Cela commence par l’odeur de la terre de France que l’on respire comme une libération. Pierre Maillaud se trouve dans le Cotentin en juillet 1944. Une bonne date pour un homme fraîchement débarqué. Celui qui fut pendant quatre ans l’une des voix de la BBC à Londres sous le nom de Pierre Bourdan raconte. C’est un peu lyrique, juste ce qu’il faut pour des retrouvailles. On ne peut tout de même pas revenir l’œil sec. Puis le journaliste - il a travaillé pour l’agence Havas jusqu’en 1940 - reprend le dessus. De la Normandie jusqu’à Strasbourg, fidèle au serment de Koufra, de Leclerc, Bourdan accompagne la 2e DB.
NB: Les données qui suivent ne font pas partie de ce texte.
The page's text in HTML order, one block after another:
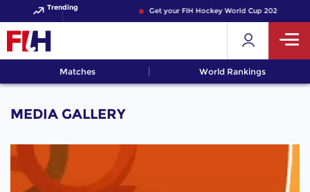
Trending Get your FIH Hockey World Cup 2026 Pass
Matches World Rankings
MEDIA GALLERY
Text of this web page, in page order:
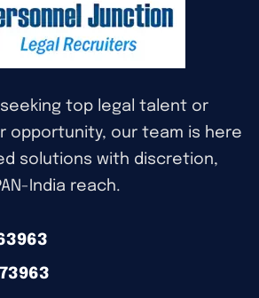
seeking top legal talent or
opportunity, our team is here
solutions with discretion,
India reach.
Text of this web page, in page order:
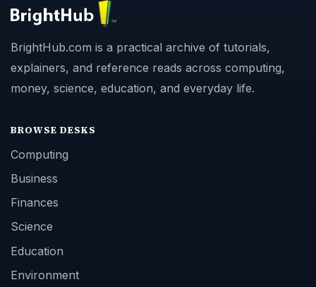
BrightHub.com is a practical archive of tutorials,
explainers, and reference reads across computing,
money, science, education, and everyday life.
BROWSE DESKS
Computing
Business
Finances
Science
Education
Environment
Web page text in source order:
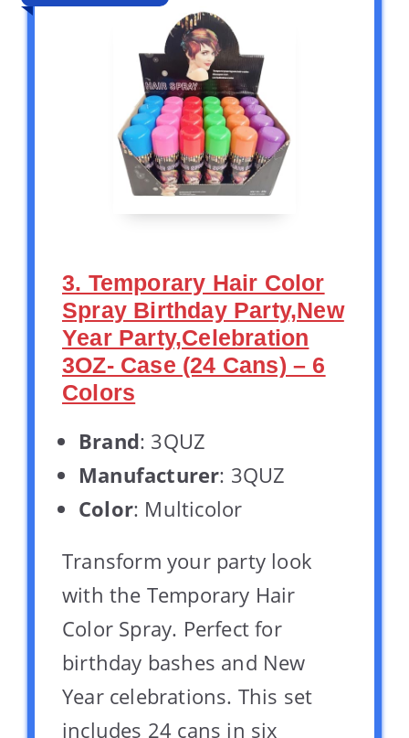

Il qualifie son texte de "reportage". Il en a l’allure, la précision, le sens de l’anecdote et la qualité dans l’analyse du terrain. "Il est rare, chez les hommes, qu’un de leurs actes, si simple soit-il en apparence, soit déterminé par des causes également simples." Il le constate dans ce Paris qui se libère, barricades contre blindés. "Ce sont ces quelques heures d’absolue magie que seul Paris pouvait tirer de soi-même et faire vivre à tous ceux qui franchissaient ses portes, comme l’enchanteur des contes." Puis il traverse l’Alsace meurtrie et fait une incursion dans une Allemagne dévastée. "Le nazisme n’a pas seulement stimulé la haine dans l’action. Il a préparé la servilité dans la défaite."
Ce Carnet de retour a paru en 1945 chez Pierre Trémois. Réédité chez Plon en 1965, il fut oublié, comme tant de livres. A l’initiative de l’historien Guillaume Piketty, qui en a trouvé un exemplaire à la bibliothèque de Sciences po, il reparaît fort opportunément avec une préface qui rend hommage à l’auteur de ce beau document. Après la guerre, Pierre Maillaud fut élu député de la Creuse, puis de la Seine, avant de devenir l’éphémère ministre de la Jeunesse, des Arts et des Lettres, qui permit le Festival d’Avignon. En 1948, il se noie au large du Lavandou. Il avait 39 ans. L. L.